What you output must match, exactly, the lines from the start of the records to the line containing "fs . writeFile", both ends kept and pictures excluded.

**********

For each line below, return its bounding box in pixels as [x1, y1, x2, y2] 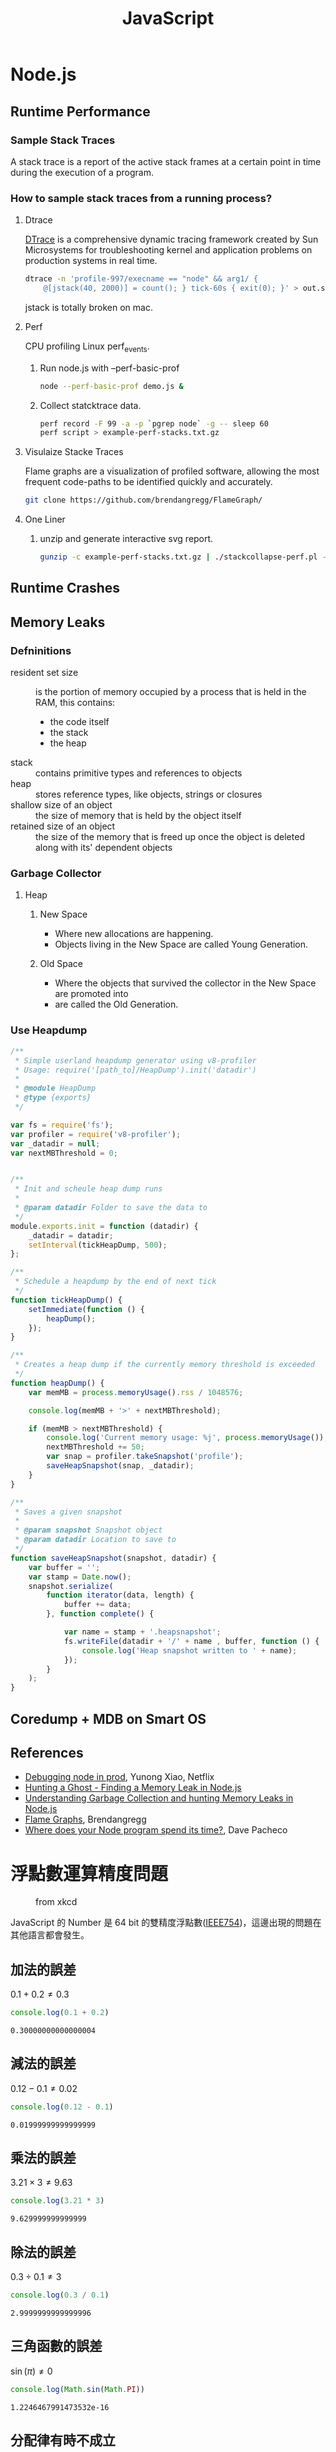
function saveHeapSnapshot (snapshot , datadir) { [10, 1553, 217, 1563]
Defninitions [10, 643, 72, 657]
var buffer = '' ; [28, 1562, 101, 1572]
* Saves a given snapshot [14, 1507, 123, 1517]
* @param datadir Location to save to [14, 1535, 177, 1545]
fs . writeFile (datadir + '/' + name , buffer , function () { [63, 1636, 320, 1646]
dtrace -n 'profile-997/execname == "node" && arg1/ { [24, 274, 259, 284]
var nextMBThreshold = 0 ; [10, 1148, 118, 1158]

**********

EXERCISE OUTPUT:
For each line below, return its bounding box in pixels as [x1, y1, x2, y2] 
function saveHeapSnapshot (snapshot , datadir) { [10, 1553, 217, 1563]
Defninitions [10, 643, 72, 657]
var buffer = '' ; [28, 1562, 101, 1572]
* Saves a given snapshot [14, 1507, 123, 1517]
* @param datadir Location to save to [14, 1535, 177, 1545]
fs . writeFile (datadir + '/' + name , buffer , function () { [63, 1636, 320, 1646]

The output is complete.